Bring Your Own campaign launches at the Yale School of Public Health

February 5, 2018

The Sustainable Waste Reduction at Yale School of Public Health student group (SWAY) recently launched a Bring Your Own (BYO) campaign at their kick-off event on Jan. 19. The campaign aims to reduce waste by eliminating disposable items at the School’s catered departmental events.

Sheridan Finnie MPH ’18 got the project off the ground last spring after winning an Actionable Research Grant from the Yale Institute for Biospheric Studies and the Yale Office of Sustainability. She hoped to reduce waste at the Yale School of Public Health (YSPH) by promoting a School-wide culture shift towards reusable items and environmental stewardship.

The BYO campaign is headed by SWAY, a group of 10 students at YSPH led by Finnie, that is organized into four teams: marketing, logistics, event evaluation, and focus groups. SWAY is supported by the YSPH Sustainability Committee, co-chaired by Heidi Richard and Professor Robert Dubrow. The campaign aligns with one of the Committee’s key goals of sustainable and healthy catered events and meetings at YSPH.

Since the campaign is a School-wide initiative, its success depends on School-wide involvement.

“It was a goal of ours to involve the whole community, and we really wanted to be able to bring our entire community into this new transition away from disposables items,” says Finnie.

The kick-off event exemplified this aim. Held in Winslow Lounge, a communal space at YSPH, the launch event encouraged active participation from all who attended. SWAY took the launch as an opportunity to distribute free reusable food containers and beverage tumblers, purchased for all members of the YSPH community, roughly 850 people. SWAY’s logistics team came up with the purchase options for the items, including reusable utensils to be distributed later. After picking up their items, attendees were encouraged to provide input to questions like: “What are barriers to zero waste? How can we help break them down?”

SWAY also encouraged people to sign up for focus groups. Led by Elsie Moore MPH ’18, the focus groups strive to bring a diverse group of people together from the YSPH community to discuss how to facilitate broad sustainability efforts at YSPH. A focus group that met last semester helped provide input for the BYO campaign.

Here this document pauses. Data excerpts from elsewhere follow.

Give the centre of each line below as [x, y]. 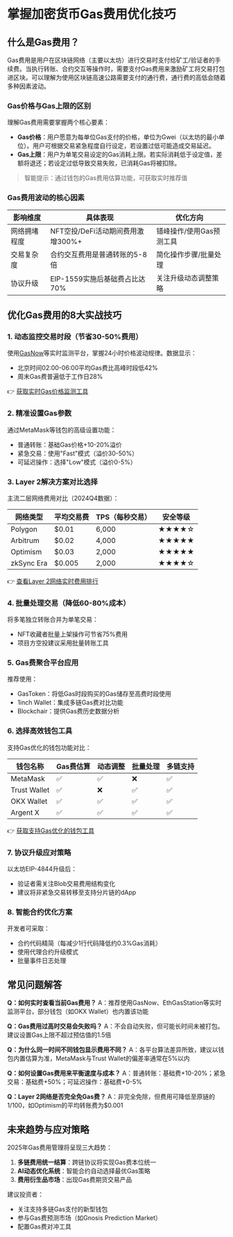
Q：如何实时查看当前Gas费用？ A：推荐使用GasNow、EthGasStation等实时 [114, 1003]
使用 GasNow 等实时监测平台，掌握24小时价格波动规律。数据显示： [102, 353]
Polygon [24, 529]
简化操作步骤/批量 [185, 254]
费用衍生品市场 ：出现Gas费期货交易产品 [75, 1179]
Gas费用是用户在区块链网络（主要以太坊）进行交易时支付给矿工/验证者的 [111, 60]
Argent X [25, 812]
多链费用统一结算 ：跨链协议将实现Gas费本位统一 [87, 1162]
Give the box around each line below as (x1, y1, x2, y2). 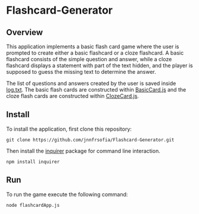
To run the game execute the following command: (6, 191, 128, 198)
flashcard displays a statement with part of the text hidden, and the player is (6, 62, 193, 69)
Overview (6, 27, 43, 37)
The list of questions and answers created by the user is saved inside (6, 80, 176, 87)
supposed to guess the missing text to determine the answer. (6, 68, 156, 75)
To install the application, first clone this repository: (6, 125, 132, 133)
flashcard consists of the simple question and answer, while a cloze (6, 56, 172, 62)
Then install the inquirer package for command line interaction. (6, 147, 161, 155)
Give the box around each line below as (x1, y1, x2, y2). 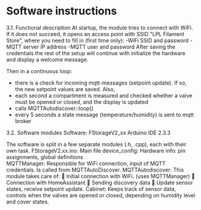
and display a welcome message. (6, 56, 89, 63)
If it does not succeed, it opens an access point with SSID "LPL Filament (6, 30, 185, 37)
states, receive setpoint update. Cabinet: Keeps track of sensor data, (6, 185, 176, 193)
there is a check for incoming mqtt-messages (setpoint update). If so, (14, 79, 187, 86)
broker (14, 117, 32, 124)
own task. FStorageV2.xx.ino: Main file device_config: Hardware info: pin (6, 147, 186, 154)
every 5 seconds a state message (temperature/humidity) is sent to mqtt (14, 111, 194, 118)
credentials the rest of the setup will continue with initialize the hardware (6, 49, 186, 56)

Attendees were actively supportive of the campaign. “I think it’s a very good initiative because between all of the different seminars and talks that go on here at the School of Public Health, there’s so much food provided and so many disposable items provided,” said Anthony Yakely MPH ‘19. “Being able to provide these [reusable] containers is an easy step to really cutting that waste down so I’m enthused to see so many people here getting containers and then hopefully looking forward to seeing that sustained.”

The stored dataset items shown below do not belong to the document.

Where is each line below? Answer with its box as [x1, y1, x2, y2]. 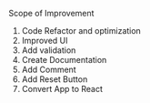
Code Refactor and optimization [21, 26, 142, 36]
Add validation [21, 45, 76, 56]
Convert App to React [21, 84, 104, 94]
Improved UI [21, 36, 68, 46]
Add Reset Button [21, 74, 88, 85]
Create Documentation [21, 55, 107, 65]
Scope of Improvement [8, 8, 95, 18]
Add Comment [21, 64, 76, 75]

Distributing reusable containers is only one step toward a sustainable culture shift. To use their containers regularly, the community needed a place to wash them. Finnie worked closely with Facilities staff to renovate a previously closed kitchen near Winslow Lounge. The newly renovated kitchen was unveiled and officially opened during the kick-off event. A new hydration water bottle filler station was also constructed to help reduce the use of disposable water bottles.

Reusable items distributed and physical infrastructure in place, SWAY will now be working on the behavioral component of disposable item use.

There are six departments at YSPH, each of which have weekly seminars with catered lunches. This semester, SWAY will be holding a competition among the departments, evaluating metrics such as how many students and faculty bring reusable items in lieu of using disposable items.

SWAY has been working closely with the School’s administrative staff on educational material and appropriate metrics for the competition. The weekly seminar emails will now include a header reminding students to bring their own eco-box; educational signage will be added inside toilet stalls; and seminar staff will be encouraged to opt out of purchasing disposable items. The competition will act as a pilot for the School’s broader disposable waste elimination efforts.

“As the School of Public Health, we have a responsibility to promote more sustainability practices,” says Wei Chang MPH ’19, co-leader of SWAY’s logistics team. “We hope that through our initiative we can set an example for some of the other professional schools around Yale to lead in this sustainable practice and life style.”

Yale is committed to building a more sustainable world. By doing what we do best—integrating science, the humanities, and our community—Yale creates, tests, and adopts innovative solutions to the environmental and social challenges we all face.